Audio Signal Classification System


Overview

As part of Speech Processing Course, this project implements an audio signal classification system that uses machine learning to classify audio signals into two distinct classes (e.g., “forward” and “backward”). The system captures audio signals, extracts relevant features, and applies multiple machine learning models to classify the signals. It demonstrates proficiency in audio signal processing, feature extraction, and machine learning model evaluation.

Spectrogram Analysis for Class Differentiation

To gain deeper insight into the frequency domain characteristics of the two audio classes (“forward” and “backward”), spectrograms were generated. A spectrogram is a time-frequency representation of an audio signal, where the x-axis represents time, the y-axis represents frequency, and color intensity indicates the magnitude of the signal at a particular frequency.

Generating Spectrograms

The following code was used to generate and visualize the spectrograms:

f, t, Sxx = scipy.signal.spectrogram(mySpeech[:, 0], Fs, window=('kaiser', 5), nperseg=500, noverlap=475)
plt.pcolormesh(t, f, 10 * np.log10(Sxx), shading='gouraud')

Observations from Spectrograms

Waveform and Spectrogram of Class 2 - Forward
Waveform and Spectrogram of Class 2 - Forward
Waveform and Spectrogram of Class 2 - Backward
Waveform and Spectrogram of Class 2 - Backward
  • Class 1 (Forward): The spectrogram shows dominant frequency components in the 0–1000 Hz range, with bursts of energy appearing at specific time intervals.
  • Class 2 (Backward): The energy distribution is more spread out, with lower frequency components (below 1000 Hz) being more prominent.

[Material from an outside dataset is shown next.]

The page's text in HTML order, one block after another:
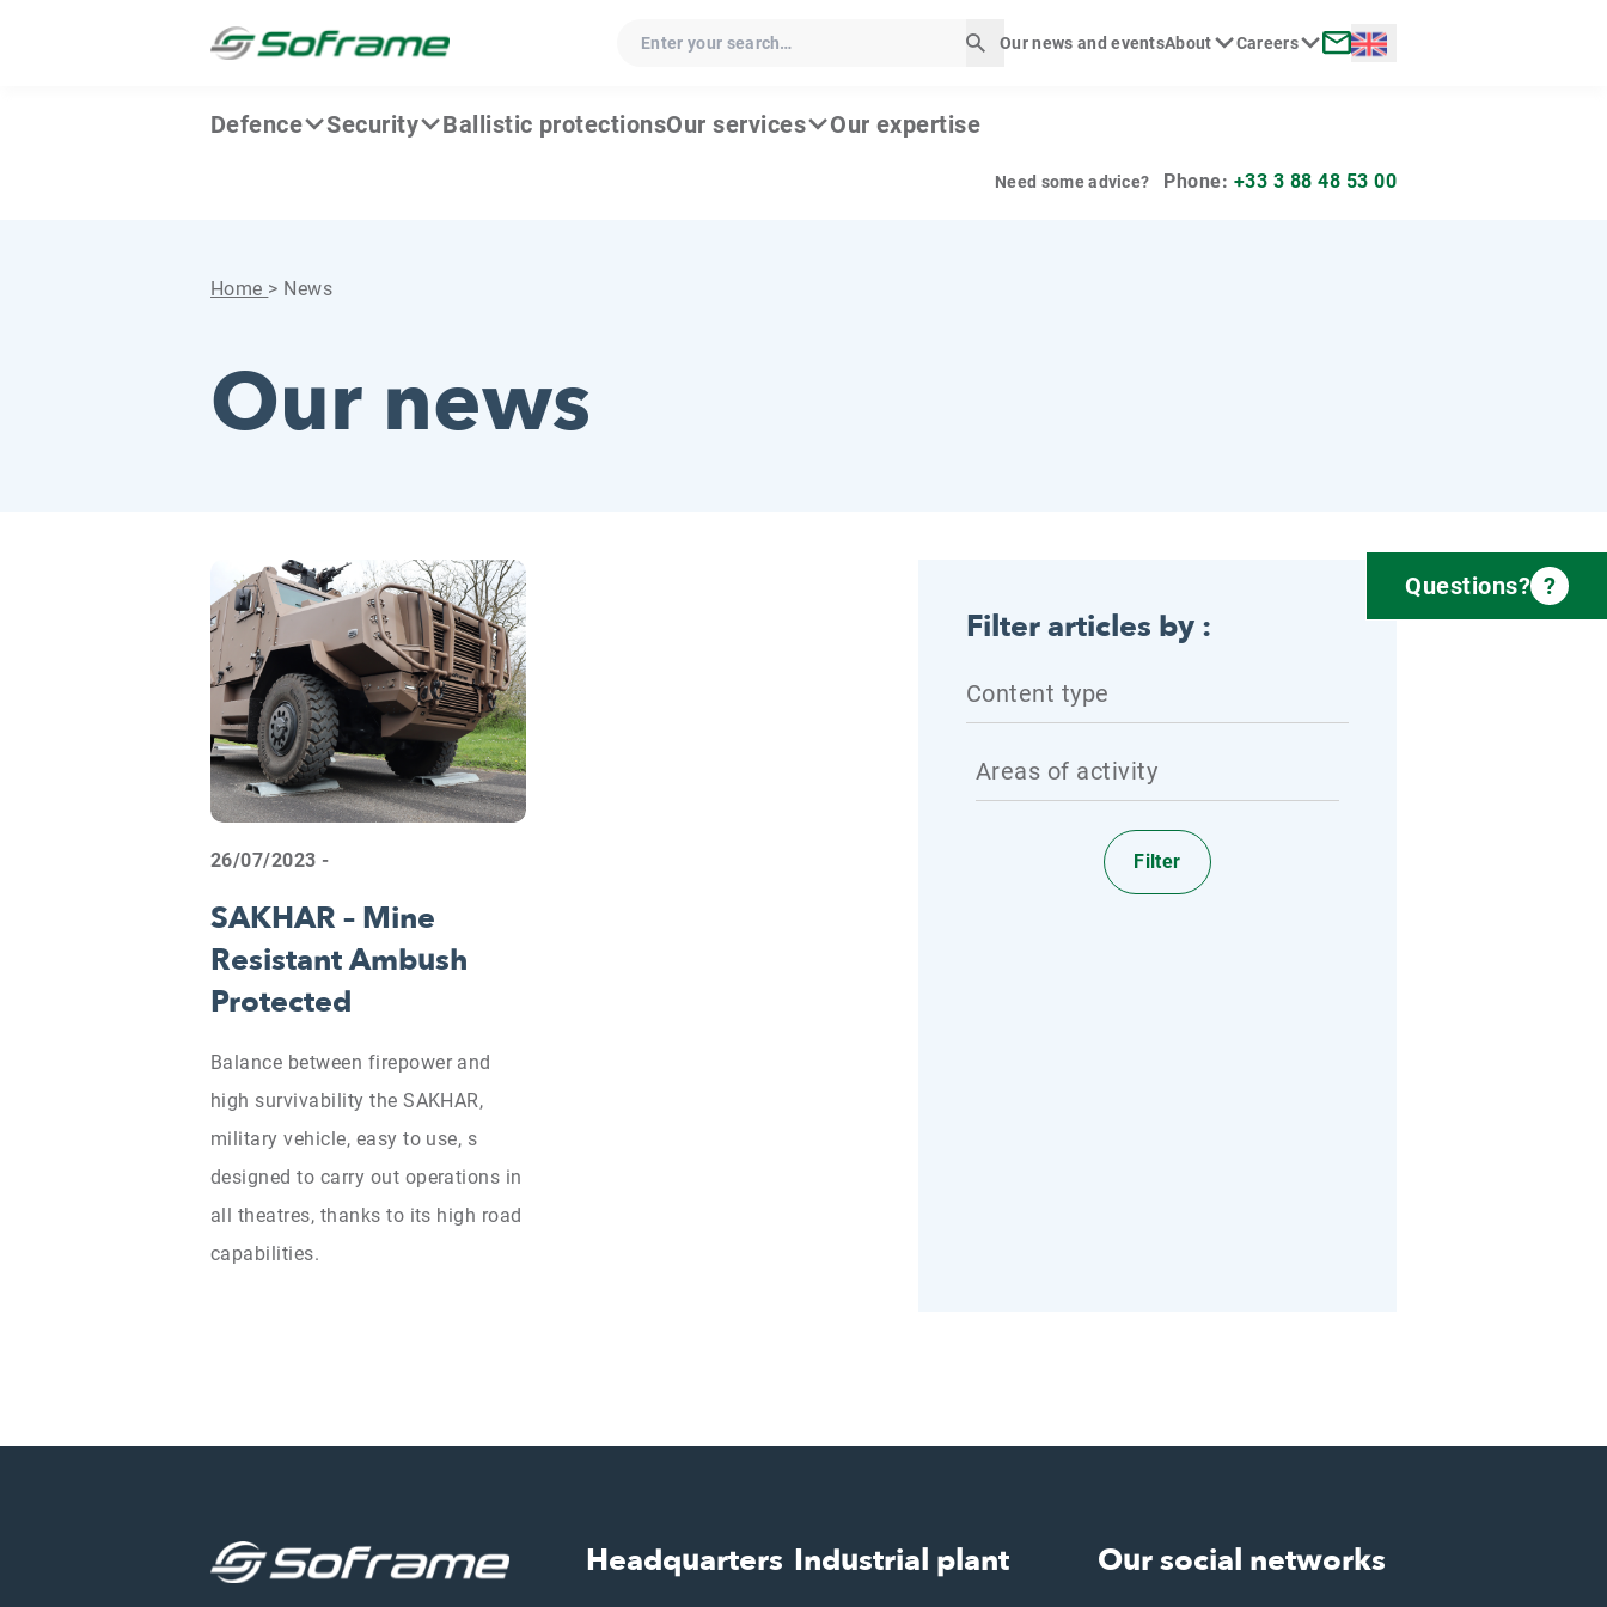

These visual differences in frequency patterns suggest that feature extraction techniques based on frequency-domain analysis (e.g., Welch PSD, Mel-Frequency Cepstral Coefficients) can be effective for classification.

Key Features

  • Audio Signal Capture: Records audio signals using a microphone with a sampling rate of 8000 Hz.
  • Feature Extraction: Extracts 28 features from each audio signal using the Welch power spectral density (PSD) method.
  • Data Preprocessing: Normalizes the data using StandardScaler or MinMaxScaler and applies Principal Component Analysis (PCA) for dimensionality reduction.
  • Multiple Classifiers: Implements and evaluates 7 different machine learning models:
    • Perceptron
    • Feedforward Neural Network (Dense)
    • Feedforward Neural Network (MLP)
    • Support Vector Machine (SVM) with RBF, Polynomial, and Linear kernels
    • K-Nearest Neighbors (KNN)
    • Naive Bayes Classifier
    • Parzen Window Estimator
  • Model Evaluation: Evaluates each model using confusion matrices and accuracy scores.

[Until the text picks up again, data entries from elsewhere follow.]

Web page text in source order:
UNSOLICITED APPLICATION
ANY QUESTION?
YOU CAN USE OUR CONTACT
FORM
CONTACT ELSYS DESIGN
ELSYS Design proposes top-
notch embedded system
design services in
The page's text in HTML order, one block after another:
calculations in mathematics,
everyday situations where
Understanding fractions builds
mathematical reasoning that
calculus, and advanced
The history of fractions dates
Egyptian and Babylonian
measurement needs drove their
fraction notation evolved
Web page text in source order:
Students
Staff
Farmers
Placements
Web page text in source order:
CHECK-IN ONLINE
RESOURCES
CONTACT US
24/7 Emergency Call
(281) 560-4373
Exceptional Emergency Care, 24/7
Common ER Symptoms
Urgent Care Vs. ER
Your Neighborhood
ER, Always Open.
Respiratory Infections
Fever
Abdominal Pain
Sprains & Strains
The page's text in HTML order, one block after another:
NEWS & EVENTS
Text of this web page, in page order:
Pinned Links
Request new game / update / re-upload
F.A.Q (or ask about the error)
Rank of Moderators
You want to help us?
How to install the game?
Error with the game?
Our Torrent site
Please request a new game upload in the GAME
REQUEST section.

Principal Component Analysis (PCA) and Feature Selection

To improve classification performance and reduce computational complexity, Principal Component Analysis (PCA) was applied. PCA helps in dimensionality reduction by transforming the original feature space into a set of orthogonal principal components that retain most of the variance in the data.

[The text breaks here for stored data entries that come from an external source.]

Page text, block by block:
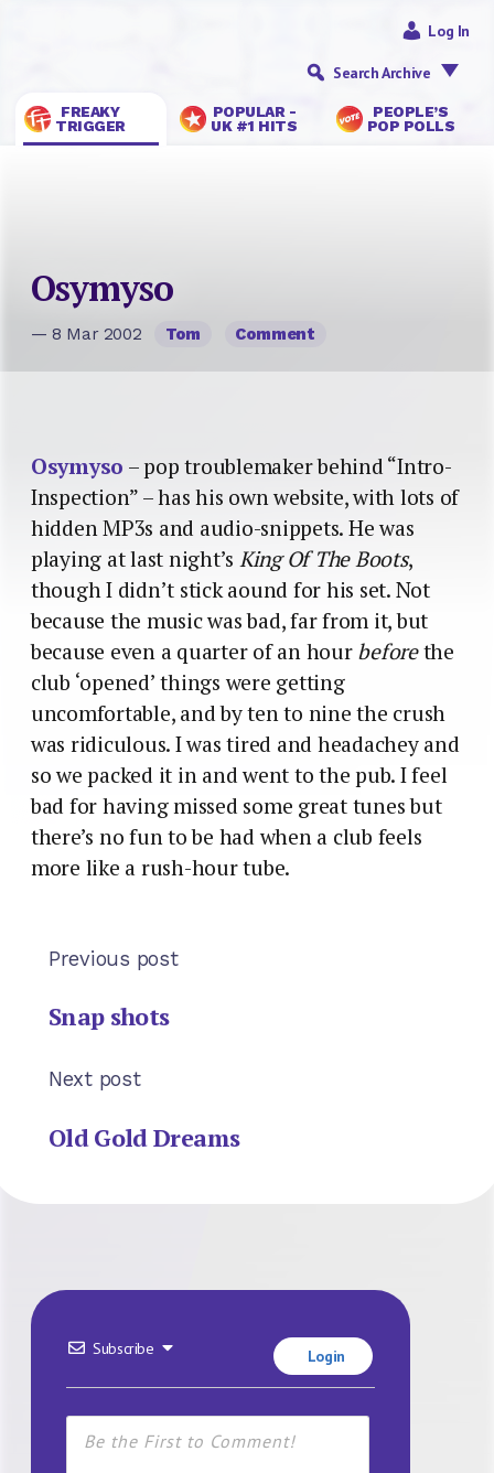
FREAKY
TRIGGER
POPULAR -
UK #1 HITS
PEOPLE’S
POP POLLS
Log In
Search Archive
Osymyso
— 8 Mar 2002 Tom Comment
Osymyso – pop troublemaker behind “Intro-
Inspection” – has his own website, with lots of
hidden MP3s and audio-snippets. He was
playing at last night’s King Of The Boots,
though I didn’t stick aound for his set. Not
because the music was bad, far from it, but
because even a quarter of an hourbeforethe
club ‘opened’ things were getting
uncomfortable, and by ten to nine the crush
was ridiculous. I was tired and headachey and
so we packed it in and went to the pub. I feel
bad for having missed some great tunes but
there’s no fun to be had when a club feels
more like a rush-hour tube.
Previous post
Snap shots
Next post
Old Gold Dreams
Subscribe Login

The Cumulative Explained Variance Ratio was plotted to determine the number of principal components required to retain 90% of the variance. This ensures that the most significant features are preserved while eliminating redundant information.

Explained Variance Ratio and Cumulative Explained Variance Ratio for PCA Components
Explained Variance Ratio and Cumulative Explained Variance Ratio for PCA Components

The green horizontal line at 0.90 (90%) marks the threshold for retaining information. The red curve shows the cumulative variance explained as the number of components increases. The point where this curve crosses 90% indicates the optimal number of components to select.

This ensures that only the most informative features are kept, improving model efficiency without sacrificing accuracy.

Technical Details

Workflow

  1. Audio Signal Capture:
    • Records audio signals for 1.2 seconds using the sounddevice library.
    • Reshapes the signal and computes the Welch PSD to extract frequency-domain features.
  2. Feature Extraction:
    • Extracts 28 features from each signal using a custom ext_param function.
    • Stores features in a feature matrix X and labels in a target vector y.
  3. Data Preprocessing:
    • Normalizes the data using StandardScaler or MinMaxScaler.
    • Applies PCA to reduce dimensionality while retaining 90% of the variance.
  4. Model Training and Evaluation:
    • Splits the data into training (70%) and testing (30%) sets.
    • Trains and evaluates 7 machine learning models:
      # Example: Perceptron
      clf = Perceptron(tol=1e-15, eta0=0.001, max_iter=10000)
      clf.fit(X_train, y_train)
      predictions = clf.predict(X_test)
      print('Confusion Matrix (Perceptron):\n', confusion_matrix(y_test, predictions))
      print('Accuracy (Perceptron):', clf.score(X_test, y_test))
      

Performance Metrics

ModelAccuracyConfusion Matrix
Perceptron66%[[5, 1], [3, 3]]
FF Neural Network88%[[5, 1], [1, 5]]
FF MLP83%[[5, 1], [1, 5]]
SVM (RBF Kernel)92%[[6, 0], [1, 5]]
SVM (Poly Kernel)83%[[5, 1], [1, 5]]
SVM (Linear Kernel)75%[[5, 1], [2, 4]]
KNN87%[[6, 0], [2, 4]]
Naive Bayes84%[[5, 1], [1, 5]]
Parzen Window92%[[6, 0], [1, 5]]

Impact & Applications

This system demonstrates the ability to classify audio signals using machine learning, with applications in:

  • Voice Command Recognition
  • Sound Event Detection
  • Biometric Authentication